[WHAT IS EXPECTED] Exactly the lines below from the one with "Write the name of what is at (359, 332)." up to and including the one with "Return boxes for wall." make up the answer, with nothing else added.

[DATA LISTING]
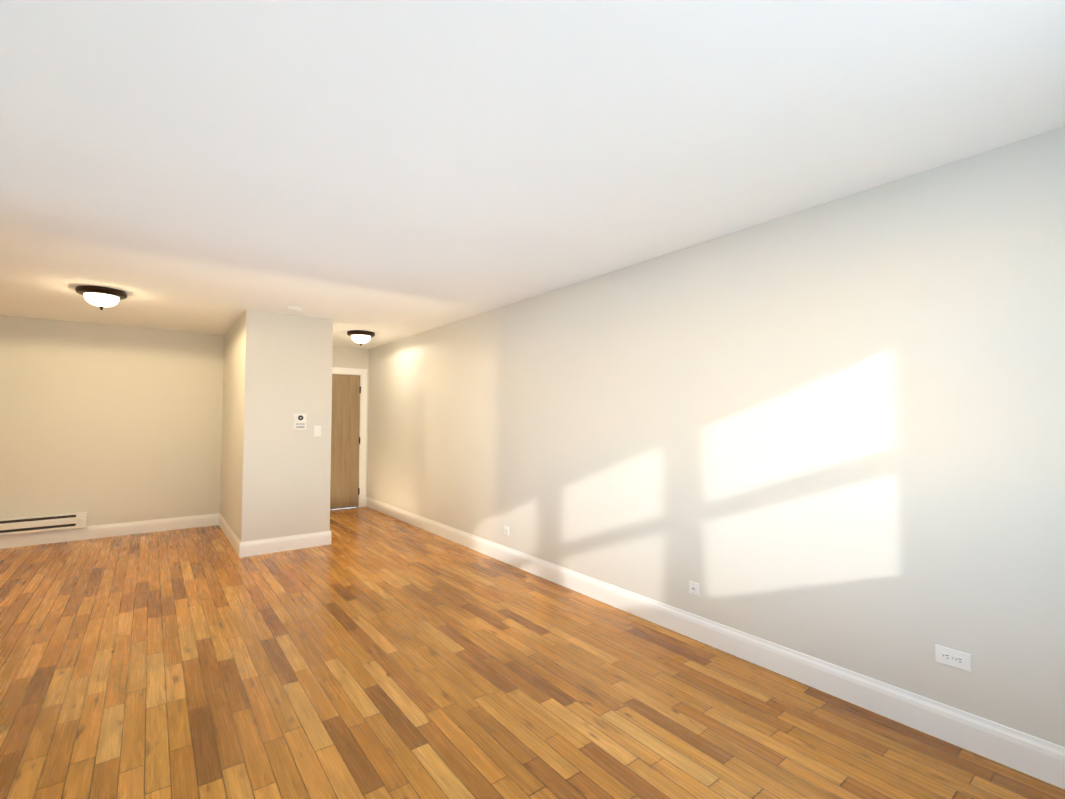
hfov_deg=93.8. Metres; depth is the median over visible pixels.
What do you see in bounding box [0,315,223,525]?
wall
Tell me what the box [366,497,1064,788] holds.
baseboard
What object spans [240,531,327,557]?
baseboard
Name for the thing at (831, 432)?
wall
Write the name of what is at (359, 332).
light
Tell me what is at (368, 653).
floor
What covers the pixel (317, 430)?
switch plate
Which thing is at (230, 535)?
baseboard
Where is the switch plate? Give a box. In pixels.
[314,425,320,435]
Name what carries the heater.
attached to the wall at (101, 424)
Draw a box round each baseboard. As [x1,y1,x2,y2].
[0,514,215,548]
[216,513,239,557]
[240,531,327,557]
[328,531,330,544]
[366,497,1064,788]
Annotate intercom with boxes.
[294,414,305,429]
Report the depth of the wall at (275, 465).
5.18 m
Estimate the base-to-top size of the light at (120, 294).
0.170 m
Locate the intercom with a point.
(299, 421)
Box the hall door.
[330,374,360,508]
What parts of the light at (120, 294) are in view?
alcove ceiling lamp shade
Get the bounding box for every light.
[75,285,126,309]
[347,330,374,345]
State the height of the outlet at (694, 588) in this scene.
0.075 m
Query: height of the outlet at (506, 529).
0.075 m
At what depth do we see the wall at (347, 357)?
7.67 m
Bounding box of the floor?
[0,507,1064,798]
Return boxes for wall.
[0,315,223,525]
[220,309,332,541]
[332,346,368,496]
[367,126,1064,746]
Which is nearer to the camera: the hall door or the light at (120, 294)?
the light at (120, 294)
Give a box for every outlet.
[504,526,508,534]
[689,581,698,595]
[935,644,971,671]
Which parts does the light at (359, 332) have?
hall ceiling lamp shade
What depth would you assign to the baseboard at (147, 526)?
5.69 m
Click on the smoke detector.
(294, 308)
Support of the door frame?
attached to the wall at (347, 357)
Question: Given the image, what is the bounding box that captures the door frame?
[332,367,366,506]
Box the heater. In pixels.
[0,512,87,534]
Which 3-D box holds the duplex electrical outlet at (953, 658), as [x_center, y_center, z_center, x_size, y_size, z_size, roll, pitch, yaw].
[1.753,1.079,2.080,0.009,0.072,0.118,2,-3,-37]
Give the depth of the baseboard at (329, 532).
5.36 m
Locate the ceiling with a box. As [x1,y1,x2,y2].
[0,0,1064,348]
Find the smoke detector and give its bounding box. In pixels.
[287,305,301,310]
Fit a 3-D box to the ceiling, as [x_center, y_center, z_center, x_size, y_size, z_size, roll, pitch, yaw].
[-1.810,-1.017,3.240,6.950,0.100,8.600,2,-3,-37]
...
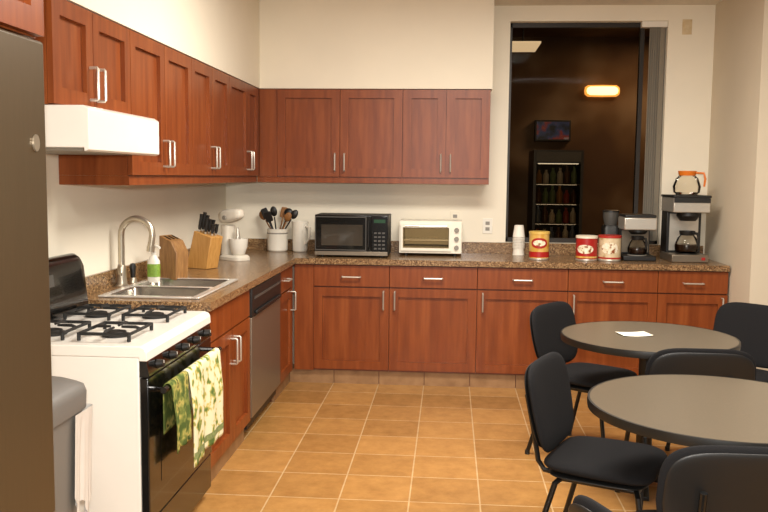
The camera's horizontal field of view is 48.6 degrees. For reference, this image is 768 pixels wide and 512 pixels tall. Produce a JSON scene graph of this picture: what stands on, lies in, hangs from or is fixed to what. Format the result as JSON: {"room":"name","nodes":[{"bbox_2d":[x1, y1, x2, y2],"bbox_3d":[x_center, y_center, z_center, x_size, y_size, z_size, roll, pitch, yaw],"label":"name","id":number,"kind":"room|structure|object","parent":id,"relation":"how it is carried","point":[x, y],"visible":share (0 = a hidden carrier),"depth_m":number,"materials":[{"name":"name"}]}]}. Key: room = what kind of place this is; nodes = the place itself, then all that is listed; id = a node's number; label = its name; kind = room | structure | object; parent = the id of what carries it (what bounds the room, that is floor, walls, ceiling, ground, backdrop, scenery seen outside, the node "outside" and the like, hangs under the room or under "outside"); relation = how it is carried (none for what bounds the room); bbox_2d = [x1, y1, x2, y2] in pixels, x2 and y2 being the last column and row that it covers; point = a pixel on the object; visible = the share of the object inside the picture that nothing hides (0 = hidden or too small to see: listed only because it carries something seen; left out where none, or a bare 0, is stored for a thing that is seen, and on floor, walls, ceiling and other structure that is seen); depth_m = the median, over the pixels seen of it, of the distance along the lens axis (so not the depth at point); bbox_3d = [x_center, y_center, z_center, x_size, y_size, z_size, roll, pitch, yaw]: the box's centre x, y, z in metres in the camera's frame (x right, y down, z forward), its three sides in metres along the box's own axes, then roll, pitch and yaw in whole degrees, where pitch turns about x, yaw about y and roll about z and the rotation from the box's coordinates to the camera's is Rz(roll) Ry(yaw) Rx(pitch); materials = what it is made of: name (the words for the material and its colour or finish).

[OUTPUT]
Write the name of what is at (359, 332).
light
Tell me what is at (368, 653).
floor
What covers the pixel (317, 430)?
switch plate
Which thing is at (230, 535)?
baseboard
Where is the switch plate? Give a box. In pixels.
[314,425,320,435]
Name what carries the heater.
attached to the wall at (101, 424)
Draw a box round each baseboard. As [x1,y1,x2,y2].
[0,514,215,548]
[216,513,239,557]
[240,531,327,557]
[328,531,330,544]
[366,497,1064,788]
Annotate intercom with boxes.
[294,414,305,429]
Report the depth of the wall at (275, 465).
5.18 m
Estimate the base-to-top size of the light at (120, 294).
0.170 m
Locate the intercom with a point.
(299, 421)
Box the hall door.
[330,374,360,508]
What parts of the light at (120, 294) are in view?
alcove ceiling lamp shade
Get the bounding box for every light.
[75,285,126,309]
[347,330,374,345]
State the height of the outlet at (694, 588) in this scene.
0.075 m
Query: height of the outlet at (506, 529).
0.075 m
At what depth do we see the wall at (347, 357)?
7.67 m
Bounding box of the floor?
[0,507,1064,798]
Return boxes for wall.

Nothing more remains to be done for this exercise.